Chapter 15, Problem 15.1P

(a)

Interpretation Introduction

Interpretation:

Half-reaction for the $\text{Cu}$ electrode has to be written.

Concept Introduction: Cell potential is evaluated by expression as follows:

  $E_{\text{cell}}^{°}=E_{\text{oxidation}}^{°}+E_{\text{reduction}}^{°}$

Expression to compute $E_{\text{cell}}$ as per the Nernst equation is written as follows:

  $E_{\text{cell}}=E_{\text{cell}}^{°}-\frac{0.0592}{n}\log \frac{\left[P\right]}{\left[R\right]}$

Here,

• $E_{\text{cell}}$ denotes overall cell potential.
• $E_{\text{cell}}^{°}$ denotes standard cell potential.
• $n$ is the moles of electrons transferred in each reaction.
• $\left[P\right]$ denotes concentration of products.
• $\left[R\right]$ denotes concentration of reactant.

Explanation of Solution

Since $\text{Cu}$ electrode is attached to postive terminal of potentiometer it serves as cathode and therefore reduction of $\text{Cu}$ occurs at this electrode.

Reduction half reaction for the $\text{Cu}$ electrode is therefore written as follows:

  ${\text{Cu}}^{2+}+2{\text{e}}^{-}\rightleftharpoons \text{Cu}\left(s\right)$

(b)

Interpretation Introduction

Interpretation:

Nernst equation corresponding to $\text{Cu}$ electrode has to be written.

Concept Introduction:

Refer to part (a).

Explanation of Solution

Expression to compute $E_{\text{cell}}$ as per the Nernst equation is written as follows:

  $E_{\text{cell}}=E_{\text{cell}}^{°}-\frac{0.0592}{n}\log \frac{\left[P\right]}{\left[R\right]}$        (1)

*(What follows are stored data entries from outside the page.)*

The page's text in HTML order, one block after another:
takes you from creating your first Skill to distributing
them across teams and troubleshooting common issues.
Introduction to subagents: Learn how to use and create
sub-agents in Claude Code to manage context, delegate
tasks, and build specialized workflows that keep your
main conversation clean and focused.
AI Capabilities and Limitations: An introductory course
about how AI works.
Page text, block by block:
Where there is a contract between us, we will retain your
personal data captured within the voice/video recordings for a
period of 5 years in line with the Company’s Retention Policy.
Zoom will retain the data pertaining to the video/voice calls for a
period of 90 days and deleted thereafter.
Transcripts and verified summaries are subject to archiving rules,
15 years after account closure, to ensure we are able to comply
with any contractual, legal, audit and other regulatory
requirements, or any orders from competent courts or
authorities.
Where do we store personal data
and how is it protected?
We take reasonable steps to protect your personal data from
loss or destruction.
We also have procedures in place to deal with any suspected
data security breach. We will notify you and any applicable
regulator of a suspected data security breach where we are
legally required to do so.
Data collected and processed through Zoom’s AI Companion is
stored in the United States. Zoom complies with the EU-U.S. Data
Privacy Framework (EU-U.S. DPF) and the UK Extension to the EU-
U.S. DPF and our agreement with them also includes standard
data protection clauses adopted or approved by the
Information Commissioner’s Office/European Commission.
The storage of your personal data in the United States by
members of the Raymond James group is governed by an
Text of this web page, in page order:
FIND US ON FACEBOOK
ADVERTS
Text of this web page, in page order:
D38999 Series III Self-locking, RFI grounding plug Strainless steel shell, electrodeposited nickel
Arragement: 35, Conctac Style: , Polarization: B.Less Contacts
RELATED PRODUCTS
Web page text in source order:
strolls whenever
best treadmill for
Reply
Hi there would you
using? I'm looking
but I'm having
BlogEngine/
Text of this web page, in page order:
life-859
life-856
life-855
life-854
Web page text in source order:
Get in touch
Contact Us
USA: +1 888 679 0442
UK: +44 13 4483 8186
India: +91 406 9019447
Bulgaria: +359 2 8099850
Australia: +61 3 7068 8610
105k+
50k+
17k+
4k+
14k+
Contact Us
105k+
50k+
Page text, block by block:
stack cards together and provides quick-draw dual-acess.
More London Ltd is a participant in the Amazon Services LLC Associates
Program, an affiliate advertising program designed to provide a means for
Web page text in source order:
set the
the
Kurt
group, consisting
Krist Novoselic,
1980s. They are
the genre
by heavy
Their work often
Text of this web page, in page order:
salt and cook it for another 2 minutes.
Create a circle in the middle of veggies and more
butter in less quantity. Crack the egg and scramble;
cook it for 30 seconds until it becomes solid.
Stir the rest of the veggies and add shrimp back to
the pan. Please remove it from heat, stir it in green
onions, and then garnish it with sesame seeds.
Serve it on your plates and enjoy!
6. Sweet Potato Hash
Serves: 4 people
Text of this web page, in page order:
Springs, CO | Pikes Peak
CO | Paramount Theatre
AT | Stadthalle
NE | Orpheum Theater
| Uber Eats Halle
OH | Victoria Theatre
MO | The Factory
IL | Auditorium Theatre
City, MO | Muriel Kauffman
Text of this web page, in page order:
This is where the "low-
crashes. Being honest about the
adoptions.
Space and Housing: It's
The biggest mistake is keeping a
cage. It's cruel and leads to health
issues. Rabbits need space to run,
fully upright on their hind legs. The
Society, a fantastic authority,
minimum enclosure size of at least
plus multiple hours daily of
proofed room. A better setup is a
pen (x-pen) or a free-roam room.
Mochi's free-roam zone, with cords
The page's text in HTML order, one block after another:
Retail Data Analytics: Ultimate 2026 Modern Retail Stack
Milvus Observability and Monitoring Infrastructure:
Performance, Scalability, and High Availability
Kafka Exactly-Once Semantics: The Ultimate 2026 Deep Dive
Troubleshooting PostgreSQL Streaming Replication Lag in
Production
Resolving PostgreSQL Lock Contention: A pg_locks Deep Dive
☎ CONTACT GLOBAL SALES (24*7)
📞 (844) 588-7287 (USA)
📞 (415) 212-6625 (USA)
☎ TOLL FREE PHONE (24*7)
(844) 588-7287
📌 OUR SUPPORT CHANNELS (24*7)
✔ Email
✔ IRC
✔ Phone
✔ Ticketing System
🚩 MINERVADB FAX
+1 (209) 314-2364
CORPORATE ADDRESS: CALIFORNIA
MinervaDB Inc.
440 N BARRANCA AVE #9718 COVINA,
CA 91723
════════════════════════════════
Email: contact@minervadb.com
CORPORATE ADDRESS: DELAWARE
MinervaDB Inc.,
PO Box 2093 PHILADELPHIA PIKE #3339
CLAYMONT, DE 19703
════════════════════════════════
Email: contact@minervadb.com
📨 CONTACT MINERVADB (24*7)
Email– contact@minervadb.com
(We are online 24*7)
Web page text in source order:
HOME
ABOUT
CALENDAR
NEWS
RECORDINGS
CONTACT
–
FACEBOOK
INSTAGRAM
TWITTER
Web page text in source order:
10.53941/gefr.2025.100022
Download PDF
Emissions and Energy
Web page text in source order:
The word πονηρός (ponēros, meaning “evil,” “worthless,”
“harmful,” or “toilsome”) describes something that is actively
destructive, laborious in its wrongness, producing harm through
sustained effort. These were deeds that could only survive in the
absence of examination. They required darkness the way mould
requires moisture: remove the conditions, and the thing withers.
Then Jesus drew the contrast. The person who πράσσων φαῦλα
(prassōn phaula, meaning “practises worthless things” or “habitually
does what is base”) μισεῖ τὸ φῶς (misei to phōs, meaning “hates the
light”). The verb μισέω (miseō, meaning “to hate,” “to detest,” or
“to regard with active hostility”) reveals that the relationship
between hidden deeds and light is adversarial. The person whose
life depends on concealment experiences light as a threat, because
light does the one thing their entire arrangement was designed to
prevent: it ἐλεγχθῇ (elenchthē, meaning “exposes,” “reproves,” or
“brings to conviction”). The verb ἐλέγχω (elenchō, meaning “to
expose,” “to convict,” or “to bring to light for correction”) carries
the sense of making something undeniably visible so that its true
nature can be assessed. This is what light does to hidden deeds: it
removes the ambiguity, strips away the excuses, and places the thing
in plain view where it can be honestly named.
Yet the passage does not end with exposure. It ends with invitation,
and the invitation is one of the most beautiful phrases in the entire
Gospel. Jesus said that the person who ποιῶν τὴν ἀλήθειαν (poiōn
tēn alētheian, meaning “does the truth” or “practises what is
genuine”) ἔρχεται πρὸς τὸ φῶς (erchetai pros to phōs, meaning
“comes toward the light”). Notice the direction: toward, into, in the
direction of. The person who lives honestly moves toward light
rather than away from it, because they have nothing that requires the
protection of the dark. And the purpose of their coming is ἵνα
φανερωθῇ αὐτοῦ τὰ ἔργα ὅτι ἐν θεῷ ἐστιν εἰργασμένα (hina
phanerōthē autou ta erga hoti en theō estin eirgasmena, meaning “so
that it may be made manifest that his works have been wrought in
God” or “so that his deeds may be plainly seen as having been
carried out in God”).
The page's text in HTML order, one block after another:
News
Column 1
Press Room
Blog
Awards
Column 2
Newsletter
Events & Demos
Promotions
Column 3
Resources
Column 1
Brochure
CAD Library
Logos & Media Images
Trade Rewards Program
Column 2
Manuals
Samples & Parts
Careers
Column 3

Since $\text{Cu}\left(s\right)$ is formed as product, value of $\left[\text{Cu}\right]$ is taken as unity.

Substitute 2 for $n$, $\left[{\text{Cu}}^{2+}\right]$ for $\left[R\right]$ and 1 for $\left[P\right]$ in equation (1).

  $E_{\text{cell}}=E_{\text{cell}}^{°}-\frac{0.0592}{2}\log \frac{1}{\left[{\text{Cu}}^{2+}\right]}$        (2)

(c)

Interpretation Introduction

Interpretation:

Cell voltage has to be calculated.

Concept Introduction:

Refer to part (a).

Explanation of Solution

Substitute $0.339\text{ V}$ for $E_{\text{cell}}^{°}$ and $0.10\text{ M}$ for $\left[{\text{Cu}}^{2+}\right]$ in equation (2).

  $\begin{array}{c}{E}_{\text{cell}}=0.339\text{ V}-\frac{0.0592}{2}\log \left(\frac{1}{0.10\text{ M}}\right)\\ =0.309\text{ V}\end{array}$

Cell potential is evaluated by expression as follows:

  $E_{\text{cell}}^{°}=E_{\text{oxidation}}^{°}+E_{\text{reduction}}^{°}$        (3)

Substitute $0.339\text{ V}$ for $E_{\text{reduction}}^{°}$ and $-0.197\text{ V}$ for $E_{\text{oxidation}}^{°}$ in equation (3).

  $\begin{array}{c}{E}_{\text{cell}}^{°}=-0.197\text{ V}+0.339\text{ V}\\ =0.112\text{ V}\end{array}$

Thus, cell potential is $0.112\text{ V}$.